With this vast difference in video content being shown to kids across the world, Harris says that the impact has been predictable.
"There's a survey of preteens in the U.S. and China asking, 'What is the most aspirational career that you want to have?' And the US the number one was, ' [social media] influencer,'" Harris said. "And in China the number one was, 'astronaut.'"
"Again, you allow those two societies to play out for a few generations, I can tell you what your world is going to look like."
TikTok told 60 Minutes that it gives Americans tools to monitor and limit screen time, though these tools are optional.
TikTok has faced a multitude of calls for the social media platform to be banned in the US, with former President Donald Trump calling for this action during his presidency over national security concerns.
While on Air Force One during the last months of his presidency, Trump told reporters that his administration would be banning the Chinese-owned platform in the US.
In the following year, President Biden dropped Trump’s ban, though concerns regarding security on the platform have persisted.
In recent weeks, TikTok has denied reports that the Chinese Communist Party (CCP) was using the app to track the location of "specific" Americans.
Countering a Forbes report, TikTok wrote on Twitter that the report lacked "both rigor and journalistic integrity."
"Specifically," they wrote, "Forbes chose not to include the portion of our statement that disproved the feasibility of its core allegation: TikTok does not collect precise GPS location information from US users, meaning TikTok could not monitor US users in the way the article suggested."
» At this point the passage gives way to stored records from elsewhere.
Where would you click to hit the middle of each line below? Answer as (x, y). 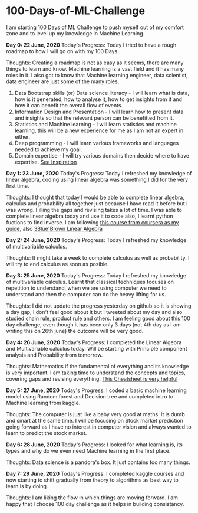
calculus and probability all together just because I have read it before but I (97, 203)
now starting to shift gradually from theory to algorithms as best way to (92, 480)
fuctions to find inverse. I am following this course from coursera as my (93, 222)
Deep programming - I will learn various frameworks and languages (97, 143)
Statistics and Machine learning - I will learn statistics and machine (95, 124)
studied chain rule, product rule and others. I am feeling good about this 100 (98, 318)
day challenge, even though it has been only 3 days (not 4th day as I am (93, 324)
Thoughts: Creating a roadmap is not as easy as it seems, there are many (95, 63)

They went on to claim that TikTok has "never been used to 'target' any members of the US government, activists, public figures or journalists," adding that the app does not "serve them a different content experience than other users."
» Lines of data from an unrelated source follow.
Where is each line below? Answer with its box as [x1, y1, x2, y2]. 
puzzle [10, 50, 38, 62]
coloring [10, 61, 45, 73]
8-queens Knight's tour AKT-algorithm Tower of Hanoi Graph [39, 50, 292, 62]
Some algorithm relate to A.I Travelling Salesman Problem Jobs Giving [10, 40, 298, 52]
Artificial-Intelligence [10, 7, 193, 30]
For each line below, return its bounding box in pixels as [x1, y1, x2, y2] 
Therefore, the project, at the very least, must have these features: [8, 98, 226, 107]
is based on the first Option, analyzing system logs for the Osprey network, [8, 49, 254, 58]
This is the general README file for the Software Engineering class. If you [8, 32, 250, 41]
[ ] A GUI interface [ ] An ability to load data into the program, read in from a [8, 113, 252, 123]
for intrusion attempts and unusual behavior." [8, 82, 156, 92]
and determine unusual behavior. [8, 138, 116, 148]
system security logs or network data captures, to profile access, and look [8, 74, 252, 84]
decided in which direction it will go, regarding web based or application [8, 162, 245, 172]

A spokesperson for the app told Forbes that it collects "approximate location information" from users in order to " help show relevant content and ads to users, comply with applicable laws, and detect and prevent fraud and inauthentic behavior."
Earlier this year, it was revealed that TikTok can bypass Apple and Google App Store protection to access user data, not only in things like web searches, but on the device itself.
In addition to national security concerns, TikTok has faced a number of lawsuits in the US regarding the deaths of children and teens that participated in the "Blackout Challenge" and died as a result.